In this essay, we review the basic economics of housing supply and the functioning of US housing markets to better understand the distribution of home prices, household wealth and the spatial distribution of people across markets. We employ a cost-based approach to gauge whether a housing market is delivering appropriately priced units. Specifically, we investigate whether market prices (roughly) equal the costs of producing the housing unit. If so, the market is well-functioning in the sense that it efficiently delivers housing units at their production cost. Of course, poorer households still may have very high housing cost burdens that society may wish to address via transfers. But if housing prices are above this cost in a given area, then the housing market is not functioning well – and housing is too expensive for all households in the market, not just for poorer ones. The gap between price and production cost can be understood as a regulatory tax, which might be efficiently incorporating the negative externalities of new production, but typical estimates find that the implicit tax is far higher than most reasonable estimates of those externalities.

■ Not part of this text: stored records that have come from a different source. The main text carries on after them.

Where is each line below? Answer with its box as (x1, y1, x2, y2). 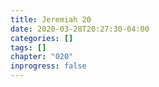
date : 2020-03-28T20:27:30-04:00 (10, 24, 150, 34)
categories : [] (10, 33, 74, 43)
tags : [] (10, 42, 47, 53)
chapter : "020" (10, 52, 74, 62)
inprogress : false (10, 61, 87, 71)
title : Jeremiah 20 (10, 14, 92, 25)

The paper’s conclusions, while a bit technical for a lay audience, are worth highlighting:

When housing supply is highly regulated in a certain area, housing prices are higher and population growth is smaller relative to the level of demand. While most of America has experienced little growth in housing wealth over the past 30 years, the older, richer buyers in America’s most regulated areas have experienced significant increases in housing equity. The regulation of America’s most productive places seems to have led labor to locate in places where wages and prices are lower, reducing America’s overall economic output in the process.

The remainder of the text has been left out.